“放下?”
李景行惨然一笑,双眸落下两行清泪:
“说得轻巧!我背负了整整四十年的仇恨,如何放得下?”
“此仇,至死方休!”
他此生别无所求,只求可以为亡妻复仇!
为此,他甘愿付出一切!
倏然。
他又睁开双眸,死死盯住了姜青玉:
“世子殿下,其实这几日我一直在思考一个问题——”
“你父王不敢反,那么,你呢?”
“你是决定做一个注定被削藩最后沦为有名无权的拒北王,平安富贵地过完一生,还是要奋起反抗,推翻景氏一脉的统治,自己做皇帝?”
“师尊……”
姜青音神情大变。
造反?
这可是满门抄斩的大罪!
一旁,姜青玉面不改色道:
“李宫主认为,以眼下王府之实力,可以推翻景氏一脉的统治么?”
“我父王号称坐拥北境三州,可实际上呢?幽州是柯图察的,雍州又被蒋家所掌控,三州之中,只有在并州是他一人说了算!”
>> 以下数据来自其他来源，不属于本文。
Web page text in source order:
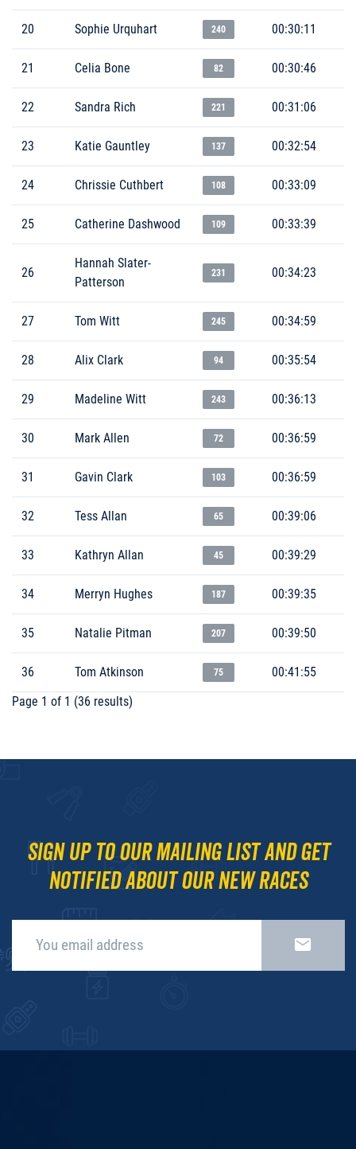
20 Sophie Urquhart 240 00:30:11
21 Celia Bone 82 00:30:46
22 Sandra Rich 221 00:31:06
23 Katie Gauntley 137 00:32:54
24 Chrissie Cuthbert 108 00:33:09
25 Catherine Dashwood 109 00:33:39
26
Hannah Slater-
Patterson
231 00:34:23
27 Tom Witt 245 00:34:59
28 Alix Clark 94 00:35:54
29 Madeline Witt 243 00:36:13
30 Mark Allen 72 00:36:59
31 Gavin Clark 103 00:36:59
32 Tess Allan 65 00:39:06
33 Kathryn Allan 45 00:39:29
34 Merryn Hughes 187 00:39:35
35 Natalie Pitman 207 00:39:50
36 Tom Atkinson 75
00:41:55
Page 1 of 1 (36 results)
Sign up to our mailing list and get
notified about our new races
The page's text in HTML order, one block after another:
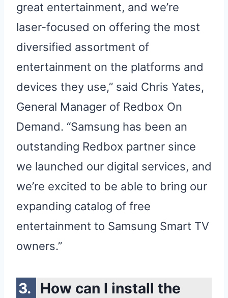
great entertainment, and we’re
laser-focused on offering the most
diversified assortment of
entertainment on the platforms and
devices they use,” said Chris Yates,
General Manager of Redbox On
Demand. “Samsung has been an
outstanding Redbox partner since
we launched our digital services, and
we’re excited to be able to bring our
expanding catalog of free
entertainment to Samsung Smart TV
owners.”
How can I install the
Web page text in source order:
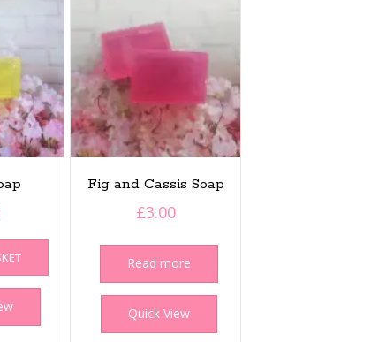
Fig and Cassis Soap
£3.00
Read more
Quick View
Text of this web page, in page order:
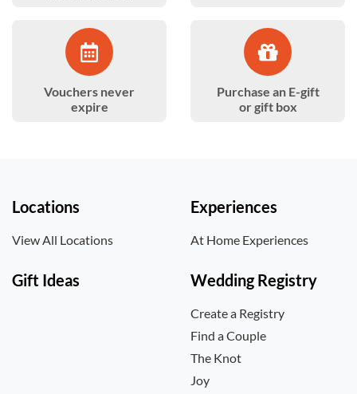
Vouchers never
expire
Purchase an E-gift
or gift box
Locations
View All Locations
Experiences
At Home Experiences
Gift Ideas Wedding Registry
Create a Registry
Find a Couple
The Knot
Joy
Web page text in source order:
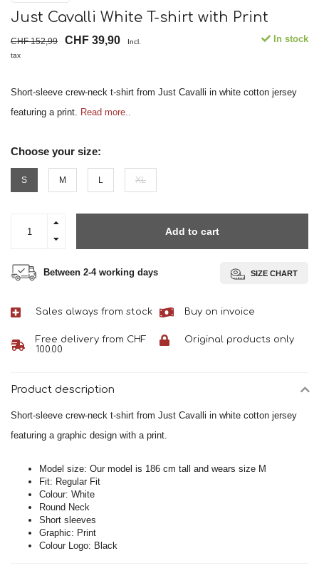
Just Cavalli White T-shirt with Print
CHF 152,99 CHF 39,90
Incl.
tax
In stock
Short-sleeve crew-neck t-shirt from Just Cavalli in white cotton jersey
featuring a print. Read more..
Choose your size:
S M XL
Add to cart
Between 2-4 working days SIZE CHART
Sales always from stock Buy on invoice
Free delivery from CHF
100.00
Original products only
Product description
Short-sleeve crew-neck t-shirt from Just Cavalli in white cotton jersey
featuring a graphic design with a print.
Model size: Our model is 186 cm tall and wears size M
Fit: Regular Fit
Colour: White
Round Neck
Short sleeves
Graphic: Print
Colour Logo: Black

“而以并州一州之地,又如何斗得过坐拥整个楚国的景氏?”
“况且……”
“景氏一脉还有一位武学修为天下第一的养龙境老祖,你信不信,今日我父王宣布起兵反叛,明日太阳升起之时,我王府门口便会堆满包括我和父王在内的数百口人的头颅?”
“……”
李景行无言以对,只能不甘道:
“说来说去,还是不敢!”
“嘿嘿,养龙境!”
“我记得当年和姜秋水一起攻伐幽州之时,每日修行时间不足三个时辰,可他的境界却是一日千里!怎么如今做了拒北王,整日在府中闲着,却反而毫无寸进了呢?”
“依我看,他姜秋水就是过于畏首畏尾,心性出了问题,所以修为才会二十几年停滞不前!”
“倘若当初选择造反,说不定他也可以晋入养龙境,杀死景氏一脉的老祖,自己抢过龙椅做皇帝!”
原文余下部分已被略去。